The Court finds that enforcing the arbitration of the claims presented by Roth would be inconsistent with the Bankruptcy Code's purpose of centralizing litigation before a bankruptcy court for efficient resolution.2 See Brown , 354 B.R. at 603 ; see also Moses , 781 F.3d at 73 (holding arbitration of a core claim is an inherent conflict with the purposes of the Bankruptcy Code).
*678CONCLUSION
Based on the foregoing, the Court finds it has jurisdiction over Roth's claims against Sallie Mae. Furthermore, the Court declines to enforce the arbitration agreement between Sallie Mae and Roth or stay this proceeding to allow such arbitration to go forward. The Court does so because enforcement in this case would create an inherent conflict with the Bankruptcy Code's fundamental policies of affording debtors a fresh start and centralizing disputes about a debtor's obligations for efficient resolution. The Court therefore SUSTAINS Roth's objection and DENIES the Motion to Compel in its entirety.

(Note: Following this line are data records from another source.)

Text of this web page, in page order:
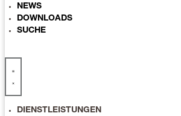
NEWS
DOWNLOADS
SUCHE
DIENSTLEISTUNGEN
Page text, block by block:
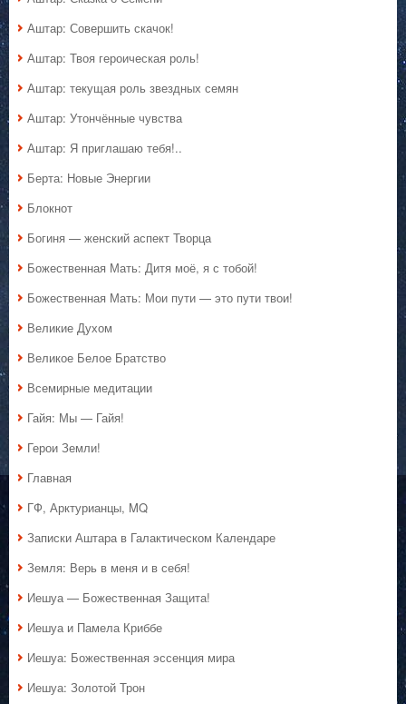
Аштар: Совершить скачок!
Аштар: Твоя героическая роль!
Аштар: текущая роль звездных семян
Аштар: Утончённые чувства
Аштар: Я приглашаю тебя!..
Берта: Новые Энергии
Блокнот
Богиня — женский аспект Творца
Божественная Мать: Дитя моё, я с тобой!
Божественная Мать: Мои пути — это пути твои!
Великие Духом
Великое Белое Братство
Всемирные медитации
Гайя: Мы — Гайя!
Герои Земли!
Главная
ГФ, Арктурианцы, MQ
Записки Аштара в Галактическом Календаре
Земля: Верь в меня и в себя!
Иешуа — Божественная Защита!
Иешуа и Памела Криббе
Иешуа: Божественная эссенция мира
Иешуа: Золотой Трон
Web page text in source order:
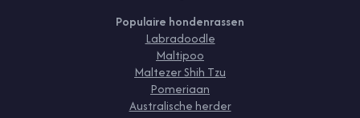
Populaire hondenrassen
Labradoodle
Maltipoo
Maltezer Shih Tzu
Pomeriaan
Australische herder
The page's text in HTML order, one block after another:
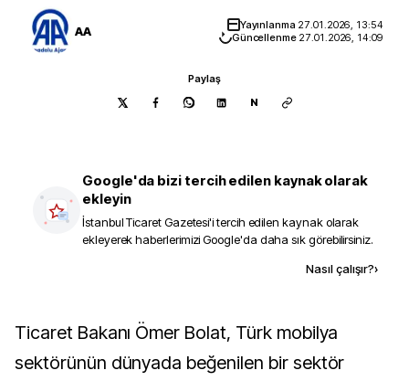
AA Yayınlanma 27.01.2026, 13:54
Güncellenme 27.01.2026, 14:09
Paylaş
N
Google'da bizi tercih edilen kaynak olarak
ekleyin
İstanbul Ticaret Gazetesi'i tercih edilen kaynak olarak
ekleyerek haberlerimizi Google'da daha sık görebilirsiniz.
Nasıl çalışır?›
Ticaret Bakanı Ömer Bolat, Türk mobilya
sektörünün dünyada beğenilen bir sektör
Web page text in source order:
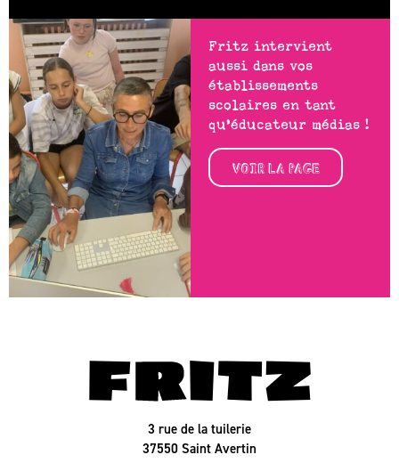
Fritz intervient
aussi dans vos
établissements
scolaires en tant
qu’éducateur médias !
VOIR LA PAGE
3 rue de la tuilerie
37550 Saint Avertin
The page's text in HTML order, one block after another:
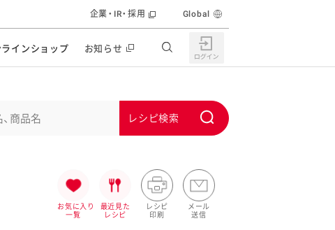
おすすめの特設サイト
キユーピー マヨネーズキッチン
明日もうれしい。サラダストック
おうちで作るポテトサラダ
その他の商品サイトキャンペーン・イベント
ラインショップ お知らせ
企業・IR・採用
食育活動
Global
m
i
お気に入り
一覧
最近見た
レシピ
レシピ
印刷
メール
送信
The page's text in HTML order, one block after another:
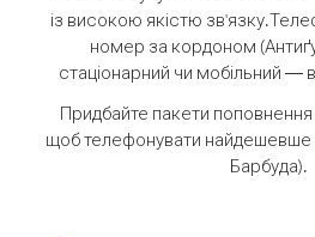
із високою якістю зв'язку.
номер за кордоном
стаціонарний чи мобільний —
Придбайте пакети
щоб телефонувати найдешевше
Барбуда).
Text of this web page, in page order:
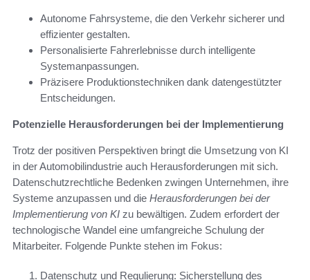
Autonome Fahrsysteme, die den Verkehr sicherer und
effizienter gestalten.
Personalisierte Fahrerlebnisse durch intelligente
Systemanpassungen.
Präzisere Produktionstechniken dank datengestützter
Entscheidungen.
Potenzielle Herausforderungen bei der Implementierung
Trotz der positiven Perspektiven bringt die Umsetzung von KI
in der Automobilindustrie auch Herausforderungen mit sich.
Datenschutzrechtliche Bedenken zwingen Unternehmen, ihre
Systeme anzupassen und die Herausforderungen bei der
Implementierung von KI zu bewältigen. Zudem erfordert der
technologische Wandel eine umfangreiche Schulung der
Mitarbeiter. Folgende Punkte stehen im Fokus:
Datenschutz und Regulierung: Sicherstellung des
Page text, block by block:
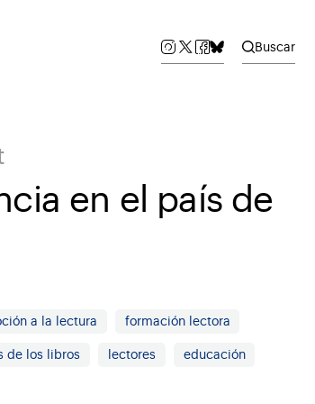
Buscar
en el país de
a la lectura formación lectora
de los libros lectores educación
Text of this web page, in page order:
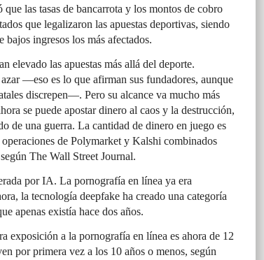
las tasas de bancarrota y los montos de cobro
que legalizaron las apuestas deportivas, siendo
bajos ingresos los más afectados.
elevado las apuestas más allá del deporte.
—eso es lo que afirman sus fundadores, aunque
discrepen—. Pero su alcance va mucho más
se puede apostar dinero al caos y la destrucción,
de una guerra. La cantidad de dinero en juego es
de Polymarket y Kalshi combinados
The Wall Street Journal.
por IA. La pornografía en línea ya era
la tecnología deepfake ha creado una categoría
apenas existía hace dos años.
exposición a la pornografía en línea es ahora de 12
por primera vez a los 10 años o menos, según
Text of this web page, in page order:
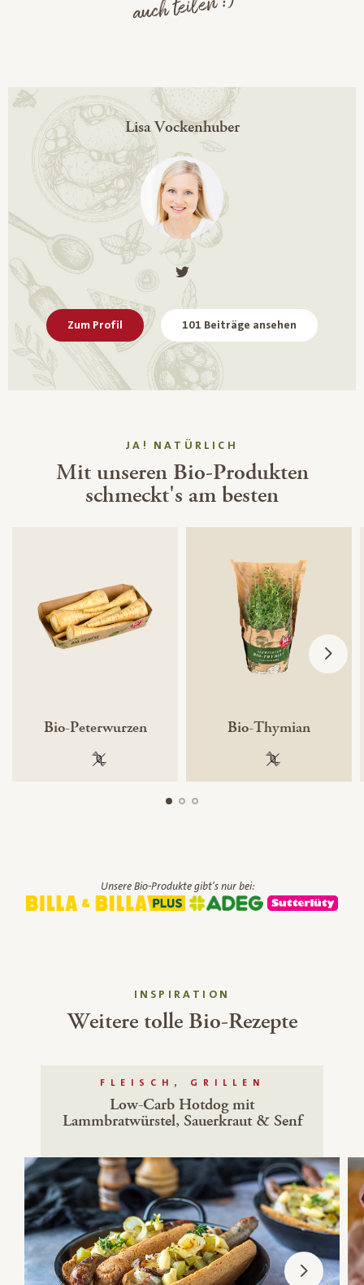
auch teilen :)
Lisa Vockenhuber
Zum Profil 101 Beiträge ansehen
JA! NATÜRLICH
Mit unseren Bio-Produkten
schmeckt's am besten
Bio-Peterwurzen
100 % gentechnikfrei
Bio-Thymian
100 %
Unsere Bio-Produkte gibt's nur bei:
INSPIRATION
Weitere tolle Bio-Rezepte
FLEISCH, GRILLEN
Low-Carb Hotdog mit
Lammbratwürstel, Sauerkraut & Senf
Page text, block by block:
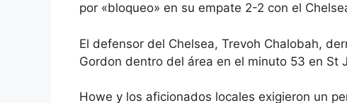
por «bloqueo» en su empate 2-2 con el
El defensor del Chelsea, Trevoh Chalobah,
Gordon dentro del área en el minuto 53 en St
Howe y los aficionados locales exigieron un
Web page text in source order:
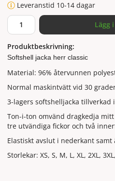
Leveranstid 10-14 dagar
Lägg
Produktbeskrivning:
Softshell jacka herr classic
Material: 96% återvunnen
Normal maskintvätt vid 30
3-lagers softshelljacka tillverkad
Ton-i-ton omvänd dragkedja
tre utvändiga fickor och två
Elastiskt avslut i nederkant samt
Storlekar: XS, S, M, L, XL, 2XL,
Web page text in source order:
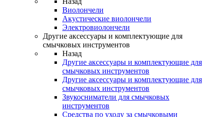
Виолончели
Акустические виолончели
Электровиолончели
Другие аксессуары и комплектующие для
смычковых инструментов
Назад
Другие аксессуары и комплектующие для
смычковых инструментов
Другие аксессуары и комплектующие для
смычковых инструментов
Звукосниматели для смычковых
инструментов
Средства по уходу за смычковыми
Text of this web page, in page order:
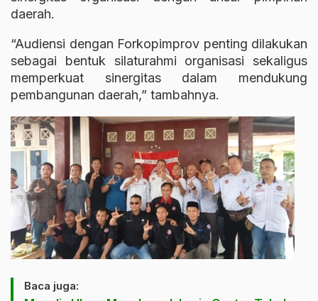
daerah.
“Audiensi dengan Forkopimprov penting dilakukan
sebagai bentuk silaturahmi organisasi sekaligus
memperkuat sinergitas dalam mendukung
pembangunan daerah,” tambahnya.
Baca juga:
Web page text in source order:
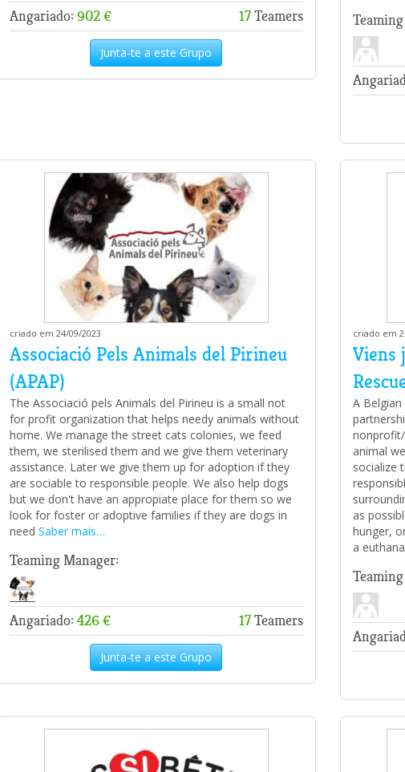
Angariado: 902 € 17Teamers
Junta-te a este Grupo
criado em 24/09/2023
Associació Pels Animals del Pirineu
(APAP)
The Associació pels Animals del Pirineu is a small not
for profit organization that helps needy animals without
home. We manage the street cats colonies, we feed
them, we sterilised them and we give them veterinary
assistance. Later we give them up for adoption if they
are sociable to responsible people. We also help dogs
but we don't have an appropiate place for them so we
look for foster or adoptive families if they are dogs in
need Saber mais…
Teaming Manager:
Angariado: 426 € 17Teamers
Junta-te a este Grupo
criado em
Viens
A
animal
socialize
as
hunger,
a
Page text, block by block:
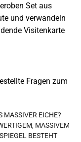
Set aus
und verwandeln
Visitenkarte
Fragen zum
MASSIVER EICHE?
MASSIVEM
BESTEHT
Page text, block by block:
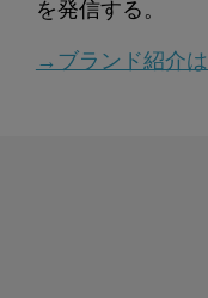
を発信する。
→ブランド紹介
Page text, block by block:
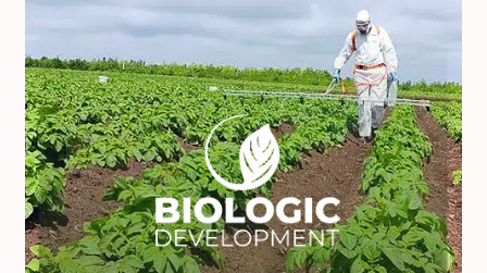
Biologic Development
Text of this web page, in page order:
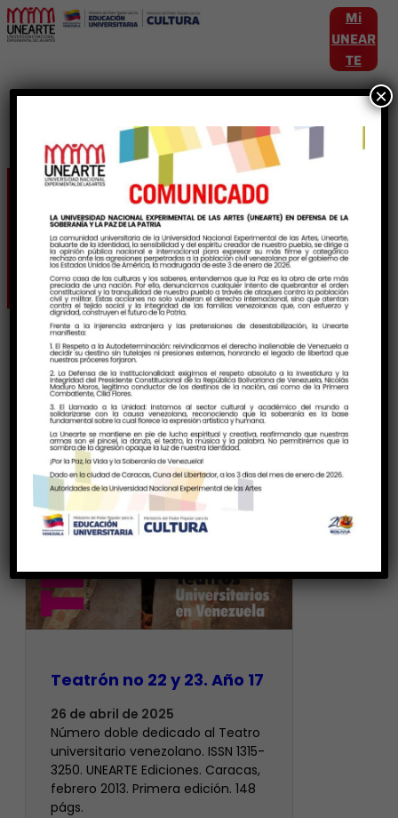
Mi
UNEAR
TE
Etiqueta:
ConstituyenteUniversitaria
Teatrón no 22 y 23. Año 17
26 de abril de 2025
Número doble dedicado al Teatro
universitario venezolano. ISSN 1315-
3250. UNEARTE Ediciones. Caracas,
febrero 2013. Primera edición. 148
págs.
×
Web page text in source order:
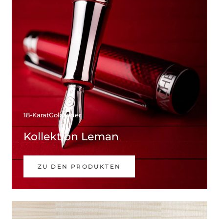
18-KaratGoldfeder
Kollektion Leman
ZU DEN PRODUKTEN
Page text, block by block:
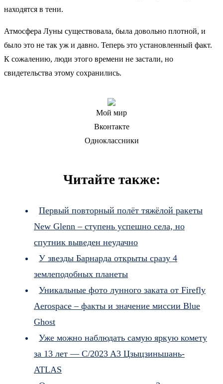
находятся в тени.
Атмосфера Луны существовала, была довольно плотной, и
было это не так уж и давно. Теперь это установленный факт.
К сожалению, люди этого времени не застали, но
свидетельства этому сохранились.
Мой мир
Вконтакте
Одноклассники
Читайте также:
Первый повторный полёт тяжёлой ракеты
New Glenn – ступень успешно села, но
спутник выведен неудачно
У звезды Барнарда открыты сразу 4
землеподобных планеты
Уникальные фото лунного заката от Firefly
Aerospace – факты и значение миссии Blue
Ghost
Уже можно наблюдать самую яркую комету
за 13 лет — C/2023 A3 Цзыцзиньшань-
ATLAS
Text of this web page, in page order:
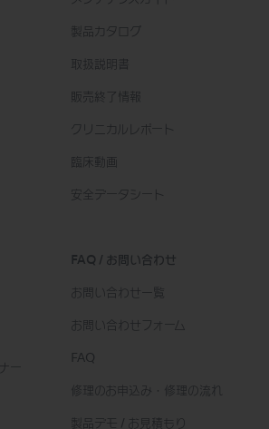
ー
製品カタログ
取扱説明書
販売終了情報
クリニカルレポート
臨床動画
安全データシート
FAQ / お問い合わせ
お問い合わせ一覧
お問い合わせフォーム
FAQ
修理のお申込み・修理の流れ
製品デモ / お見積もり
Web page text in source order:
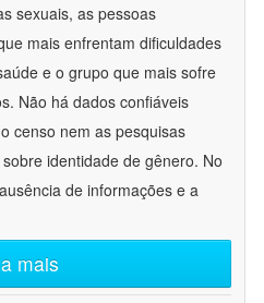
sexuais, as pessoas
mais enfrentam dificuldades
e o grupo que mais sofre
Não há dados confiáveis
censo nem as pesquisas
identidade de gênero. No
de informações e a
mais
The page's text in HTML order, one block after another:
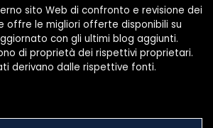
sito Web di confronto e revisione dei
offre le migliori offerte disponibili su
con gli ultimi blog aggiunti.
di proprietà dei rispettivi proprietari.
derivano dalle rispettive fonti.
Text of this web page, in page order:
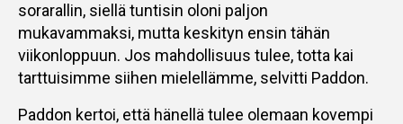
sorarallin, siellä tuntisin oloni paljon
mukavammaksi, mutta keskityn ensin tähän
viikonloppuun. Jos mahdollisuus tulee, totta kai
tarttuisimme siihen mielellämme, selvitti Paddon.
Paddon kertoi, että hänellä tulee olemaan kovempi
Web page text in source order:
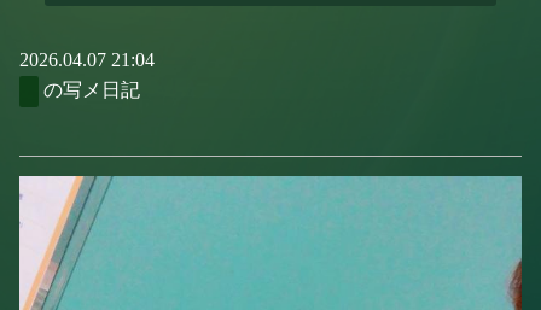
2026.04.07 21:04
の写メ日記
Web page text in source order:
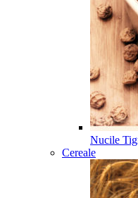
Nucile
Cereale
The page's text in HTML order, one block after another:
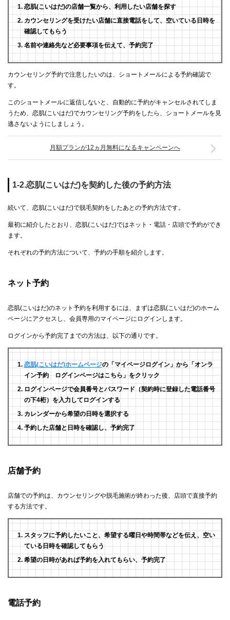
恋肌(こいはだ)の店舗一覧から、利用したい店舗を探す
カウンセリングを受けたい店舗に直接電話をして、空いている日時を
確認してもらう
名前や連絡先など必要事項を伝えて、予約完了
カウンセリング予約で注意したいのは、ショートメールによる予約確認で
す。
このショートメールに返信しないと、自動的に予約がキャンセルされてしま
うため、恋肌(こいはだ)でカウンセリング予約をしたら、ショートメールを見
逃さないようにしましょう。
月額プランが12ヵ月無料になるキャンペーンへ
1-2.恋肌(こいはだ)を契約した後の予約方法
続いて、恋肌(こいはだ)で脱毛契約をしたあとの予約方法です。
最初に紹介したとおり、恋肌(こいはだ)ではネット・電話・店頭で予約ができ
ます。
それぞれの予約方法について、予約の手順を紹介します。
ネット予約
恋肌(こいはだ)のネット予約を利用するには、まずは恋肌(こいはだ)のホーム
ページにアクセスし、会員専用のマイページにログインします。
ログインから予約完了までの方法は、以下の通りです。
恋肌(こいはだ)ホームページの「マイページログイン」から「オンラ
イン予約 ログインページはこちら」をクリック
ログインページで会員番号とパスワード（契約時に登録した電話番号
の下4桁）を入力してログインする
カレンダーから希望の日時を選択する
予約した店舗と日時を確認し、予約完了
店舗予約
店舗での予約は、カウンセリングや脱毛施術が終わった後、店頭で直接予約
する方法です。
スタッフに予約したいこと、希望する曜日や時間帯などを伝え、空い
ている日時を確認してもらう
希望の日時があれば予約を入れてもらい、予約完了
電話予約
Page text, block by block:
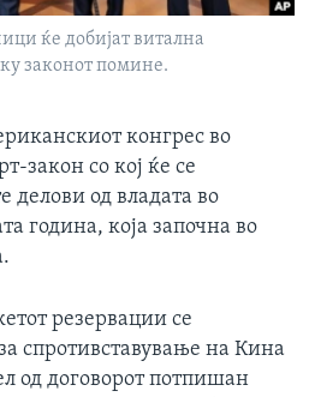
ќе добијат витална
законот помине.
конгрес во
закон со кој ќе се
делови од владата во
година, која започна во
резервации се
спротивставување на Кина
од договорот потпишан
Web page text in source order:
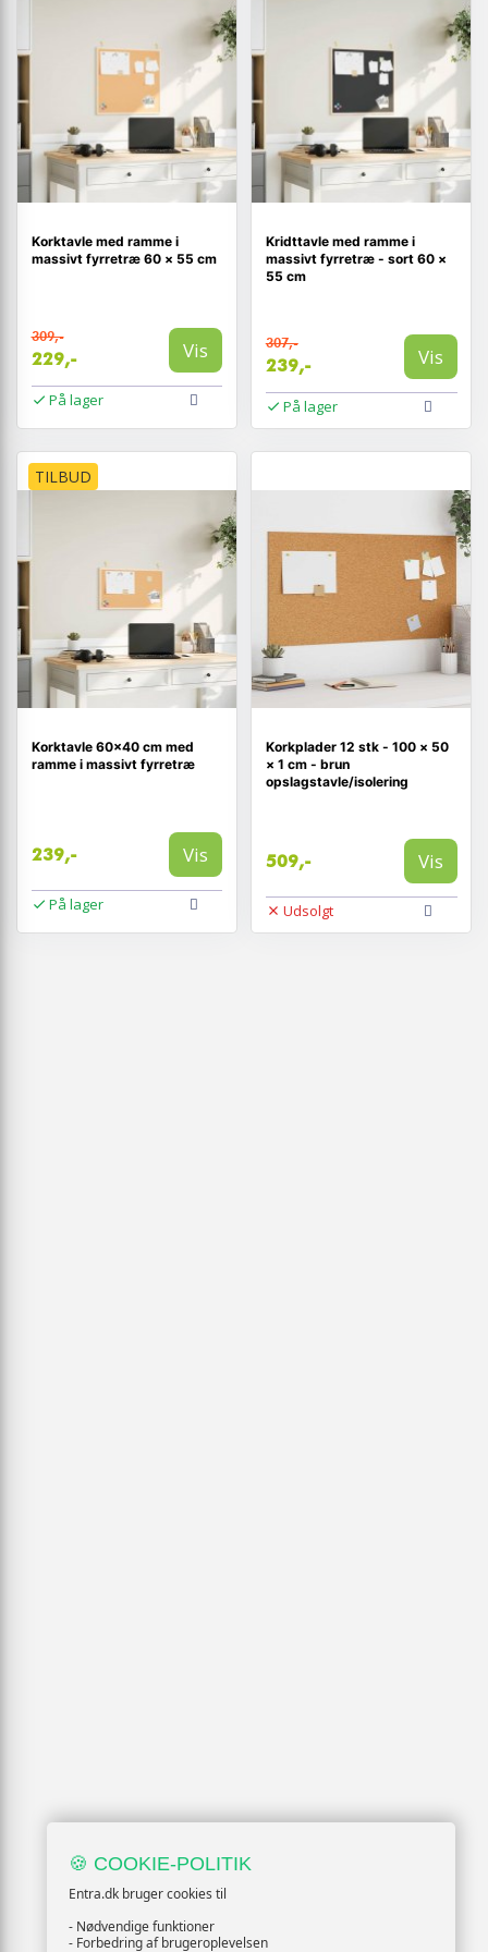
Korktavle med ramme i
massivt fyrretræ 60 × 55 cm
309,-
229,- Vis
På lager
Kridttavle med ramme i
massivt fyrretræ - sort 60 ×
55 cm
307,-
239,- Vis
På lager
TILBUD
Korktavle 60×40 cm med
ramme i massivt fyrretræ
239,- Vis
På lager
Korkplader 12 stk - 100 × 50
× 1 cm - brun
opslagstavle/isolering
509,- Vis
Udsolgt
🍪 COOKIE-POLITIK
Entra.dk bruger cookies til
- Nødvendige funktioner
- Forbedring af brugeroplevelsen
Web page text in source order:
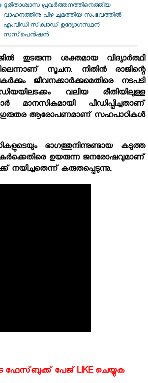
ദുരിതാശ്വാസ പ്രവര്‍ത്തനത്തിനെത്തിയ
വാഹനത്തിനു പിഴ ചുമത്തിയ സംഭവത്തില്‍
എംവിഡി സ്‌ക്വാഡ് ഉദ്യോഗസ്ഥന്
സസ്‌പെന്‍ഷന്‍
തുടരുന്ന ശക്തമായ വിദ്യാര്‍ത്ഥി
സൂചന. നിതിന്‍ രാജിന്റെ
ജീവനക്കാര്‍ക്കുമെതിരെ നടപടി
വലിയ രീതിയിലുള്ള
മാനസികമായി പീഡിപ്പിച്ചതാണ്
ഗുരുതര ആരോപണമാണ് സഹപാഠികള്‍
ഭാഗത്തുനിന്നുണ്ടായ കടുത്ത
ഉയരുന്ന ജനരോഷവുമാണ്
നയിച്ചതെന്ന് കരുതപ്പെടുന്നു.
ഫേസ്‌ബുക്ക്‌ പേജ് LIKE ചെയ്യുക
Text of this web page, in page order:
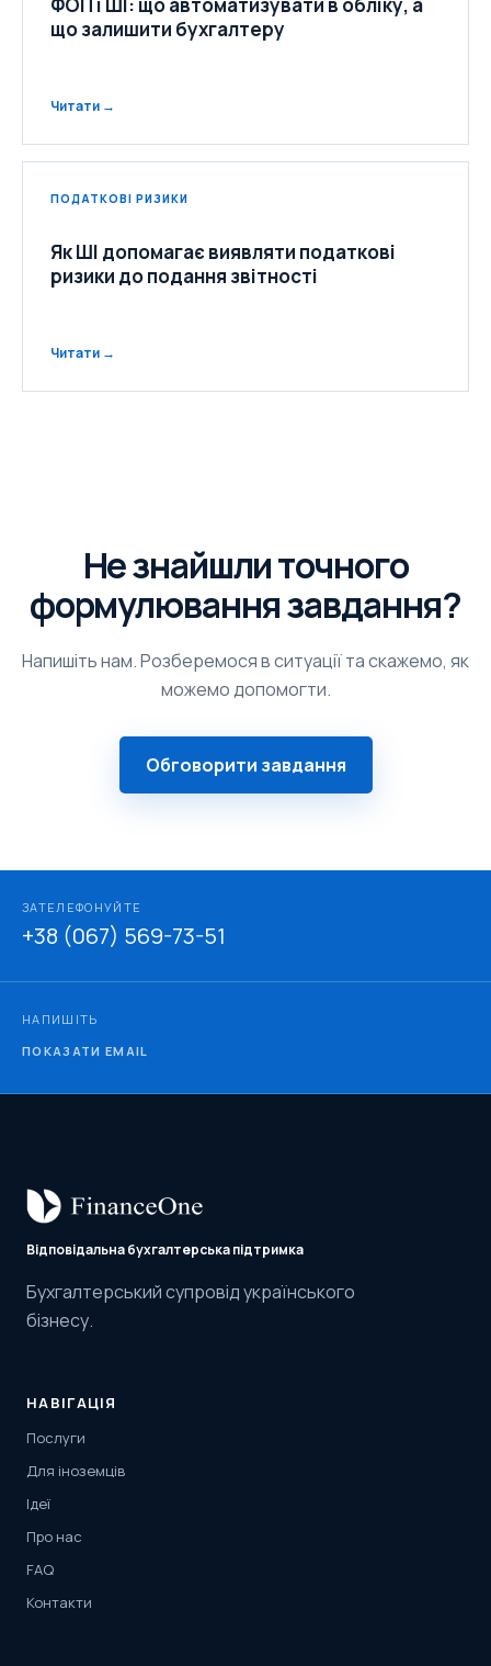
що залишити бухгалтеру
Читати →
ПОДАТКОВІ РИЗИКИ
Як ШІ допомагає виявляти податкові
ризики до подання звітності
Читати →
Не знайшли точного
формулювання завдання?
Напишіть нам. Розберемося в ситуації та скажемо, як
можемо допомогти.
Обговорити завдання
ЗАТЕЛЕФОНУЙТЕ
+38 (067) 569-73-51
НАПИШІТЬ
ПОКАЗАТИ EMAIL
Відповідальна бухгалтерська підтримка
Бухгалтерський супровід українського
бізнесу.
НАВІГАЦІЯ
Послуги
Для іноземців
Ідеї
Про нас
FAQ
Контакти

Having ruled on the Motion to Compel, the Court hereby dissolves the stay on all pending discovery imposed by the Court's Order dated September 7, 2018. The Court will reschedule the pretrial conference on this adversary via separate order.
SO ORDERED
The Court specifically reserves any decision as to whether a different result would occur if the matter at issue were a non-core proceeding.
It is interesting that the Williams opinion - the decision on which Sallie Mae relies - notes that "[i]t seems doubtful that arbitration will present a more efficient resolution of the matter than continued litigation in this adversary proceeding." Williams , 564 B.R. at 784 n.3.